On 3/27/2017 6:39 PM, Gruher, Joseph R wrote:
>
>
>> On 3/24/2017 9:30 PM, Gruher, Joseph R wrote:
>>>>>>> From: Max Gurtovoy [mailto:maxg at mellanox.com]
>>>>>>>
>>>>>>> I think we need to add fence to the UMR wqe.
>>>>>>>
>>>>>>> diff --git a/drivers/infiniband/hw/mlx5/qp.c
>>>>>>> b/drivers/infiniband/hw/mlx5/qp.c index ad8a263..c38c4fa 100644
>>>>>>> --- a/drivers/infiniband/hw/mlx5/qp.c
>>>>>>> +++ b/drivers/infiniband/hw/mlx5/qp.c
>>>>>>> @@ -3737,8 +3737,7 @@ static void dump_wqe(struct mlx5_ib_qp *qp,
>>>>>>> int idx, int size_16)
>>>>>>>
>>>>>>>   static u8 get_fence(u8 fence, struct ib_send_wr *wr)
>>>>>>>   {
>>>>>>> -       if (unlikely(wr->opcode == IB_WR_LOCAL_INV &&
>>>>>>> -                    wr->send_flags & IB_SEND_FENCE))

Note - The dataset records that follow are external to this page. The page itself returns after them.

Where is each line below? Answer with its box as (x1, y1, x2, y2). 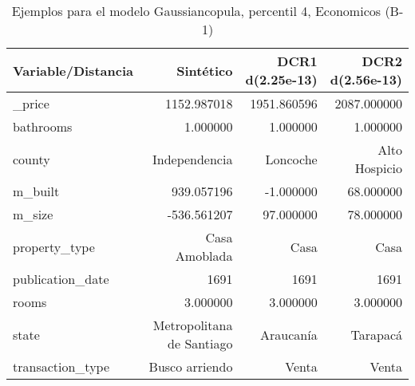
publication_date (13, 270, 109, 288)
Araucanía (260, 325, 318, 344)
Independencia (152, 149, 233, 168)
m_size (13, 205, 53, 223)
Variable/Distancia (13, 61, 133, 80)
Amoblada (175, 246, 233, 265)
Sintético (176, 61, 233, 80)
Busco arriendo (148, 357, 233, 376)
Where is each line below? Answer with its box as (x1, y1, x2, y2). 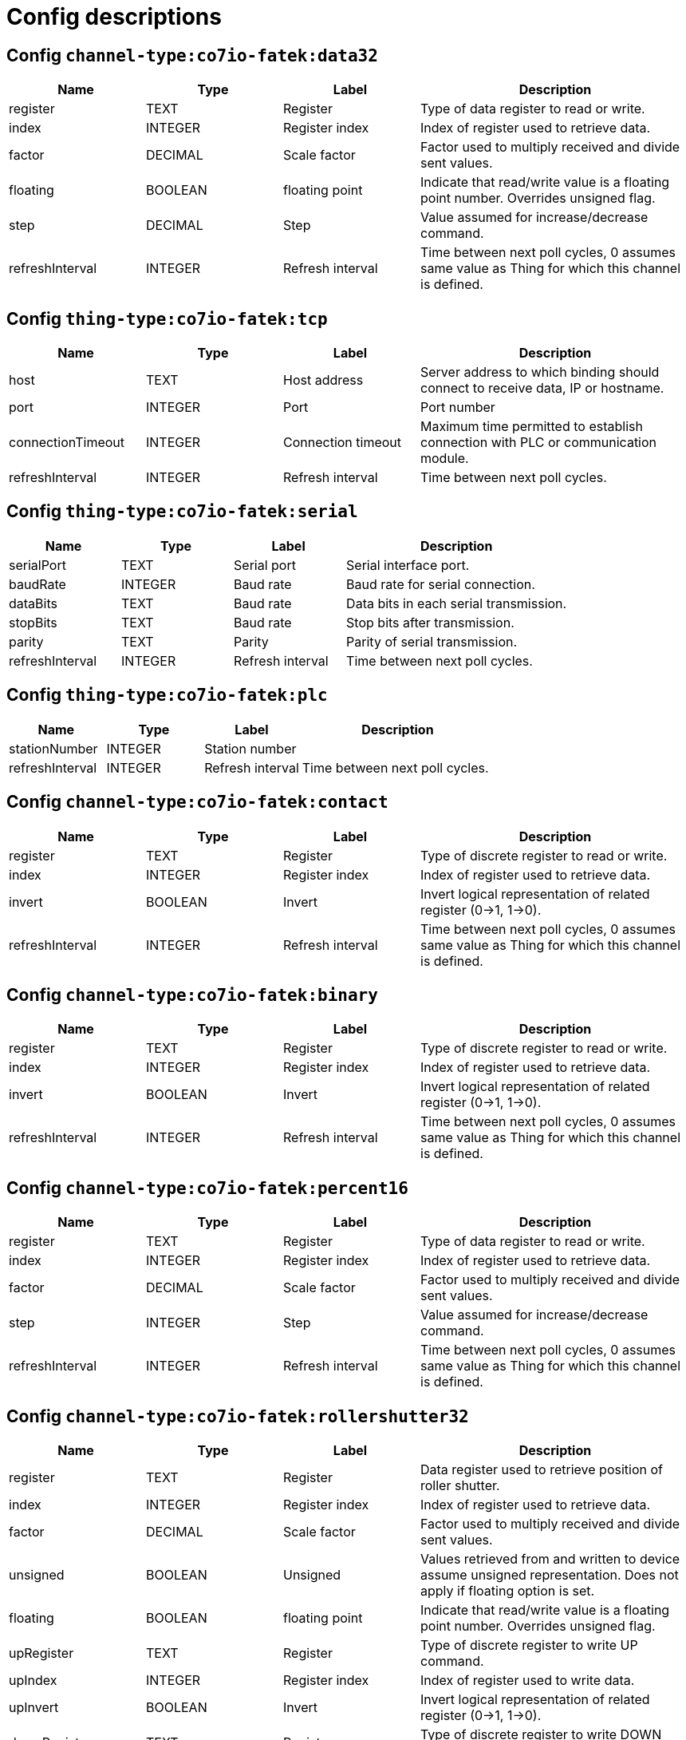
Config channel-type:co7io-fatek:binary (6, 984, 378, 1005)
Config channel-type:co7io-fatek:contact (6, 792, 388, 813)
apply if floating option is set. (420, 1583, 595, 1600)
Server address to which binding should (420, 364, 660, 381)
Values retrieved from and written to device (420, 1551, 680, 1568)
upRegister (9, 1645, 74, 1662)
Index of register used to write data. (420, 1672, 635, 1689)
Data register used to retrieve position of (420, 1461, 663, 1478)
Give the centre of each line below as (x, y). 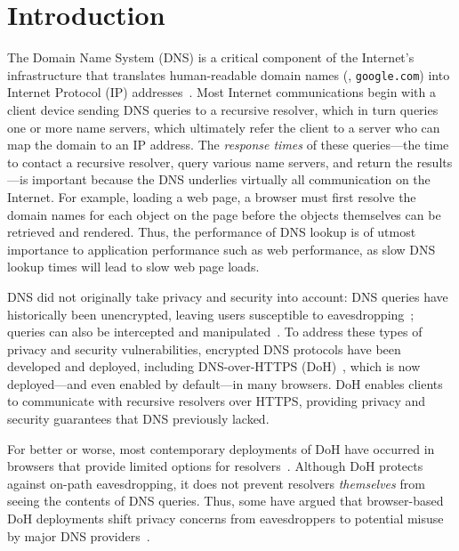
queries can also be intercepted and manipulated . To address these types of (215, 332)
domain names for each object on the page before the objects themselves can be (224, 214)
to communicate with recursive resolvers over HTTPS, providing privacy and (217, 401)
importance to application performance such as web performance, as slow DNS (221, 249)
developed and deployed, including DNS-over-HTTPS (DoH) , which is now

>>>>>>> +       if (wr->opcode == IB_WR_LOCAL_INV || wr->opcode ==
>>>>>>> + IB_WR_REG_MR)
>>>>>>>                  return MLX5_FENCE_MODE_STRONG_ORDERING;
>>>>>>>
>>>>>>>          if (unlikely(fence)) {
>>>>>>>
>>>>>>> Joseph,
>>>>>>> please update after trying the 2 patches (seperatly) + perf numbers.
>>>>>>>
>>>>>>> I'll take it internally and run some more tests with stronger
>>>>>>> servers using
>>>>>>> ConnectX4 NICs.
>>>>>>>
>>>>>>> These patches are only for testing and not for submission yet. If
>>>>>>> we find them good enought for upstream then we need to distinguish
>>>>>>> between ConnexcX4/IB and ConnectX5 (we probably won't see it there).
>>>>>>
>>>>>> Hi Max-
>>>>>>
>>>>>> Our testing on this patch looks good, failures seem completely
>>>>>> alleviated.  We
>>>>> are not really detecting any performance impact to small block read
>>>>> workloads.  Data below uses 50Gb CX4 initiator and target and FIO to
>>>>> generate load.  Each disk runs 4KB random reads with 4 jobs and
>>>>> queue depth
>>>> 32 per job.
>>>>> Initiator uses 16 IO queues per attached subsystem.  We tested with
>>>>> 2
>>>>> P3520 disks attached, and again with 7 disks attached.
>>>>>>
>>>>>> 				IOPS		Latency (usec)
>>>>>> 4.10-RC8	2 disks		545,695		466.0
>>>>>> With Patch	2 disks		587,663		432.8
>>>>>> 4.10-RC8	7 disks		1,074,311	829.5
>>>>>> With Patch	7 disks		1,080,099	825.4
>>>>>
>>>>> Very nice.
>>>>> We also run testing on null devices in our labs on iSER/NVMf (show
>>>>> better the network/transport layer performance) and the impact was
>>>> Atolerable.
>>>>>
>>>>>>
>>>>>> You mention these patches are only for testing.  How do we get to
>>>>>> something
>>>>> which can be submitted to upstream?
>>>>>
>>>>> Yes, we need to be careful and not put the strong_fence if it's not a must.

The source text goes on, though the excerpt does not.